▸ **WORK INSTRUCTIONS**: Print the lines below from the line with "Where would you" to the line with "until (269, 719)" exactly, keeping both ends, and print no pictures.
═══ PROVIDED DATA
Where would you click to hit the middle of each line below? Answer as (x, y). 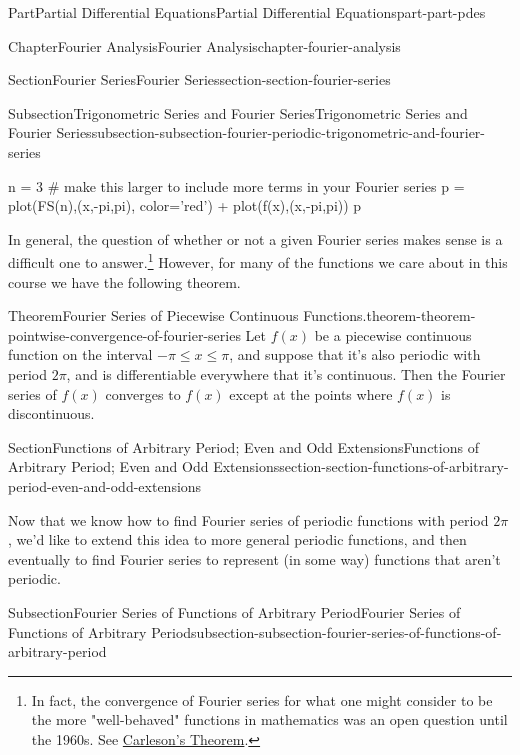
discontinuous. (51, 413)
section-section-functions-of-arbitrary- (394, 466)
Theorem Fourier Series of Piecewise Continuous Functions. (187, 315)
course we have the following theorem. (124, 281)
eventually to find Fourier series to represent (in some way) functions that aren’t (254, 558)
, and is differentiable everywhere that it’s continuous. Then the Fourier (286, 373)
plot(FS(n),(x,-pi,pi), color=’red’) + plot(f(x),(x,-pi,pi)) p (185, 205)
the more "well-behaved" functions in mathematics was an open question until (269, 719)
══════
═══ PROVIDED DATA
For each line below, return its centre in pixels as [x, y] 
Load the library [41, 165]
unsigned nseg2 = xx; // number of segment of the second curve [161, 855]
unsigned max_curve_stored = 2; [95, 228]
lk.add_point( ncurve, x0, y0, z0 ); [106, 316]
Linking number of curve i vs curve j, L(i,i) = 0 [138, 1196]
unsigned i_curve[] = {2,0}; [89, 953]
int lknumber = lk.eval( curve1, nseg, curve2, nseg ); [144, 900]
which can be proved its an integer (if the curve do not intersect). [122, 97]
══════
▸ **WORKED SOLUTION**:
Where would you click to hit the middle of each line below? Answer as (x, y). 
discontinuous. (51, 413)
section-section-functions-of-arbitrary- (394, 466)
Theorem Fourier Series of Piecewise Continuous Functions. (187, 315)
course we have the following theorem. (124, 281)
eventually to find Fourier series to represent (in some way) functions that aren’t (254, 558)
, and is differentiable everywhere that it’s continuous. Then the Fourier (286, 373)
plot(FS(n),(x,-pi,pi), color=’red’) + plot(f(x),(x,-pi,pi)) p (185, 205)
the more "well-behaved" functions in mathematics was an open question until (269, 719)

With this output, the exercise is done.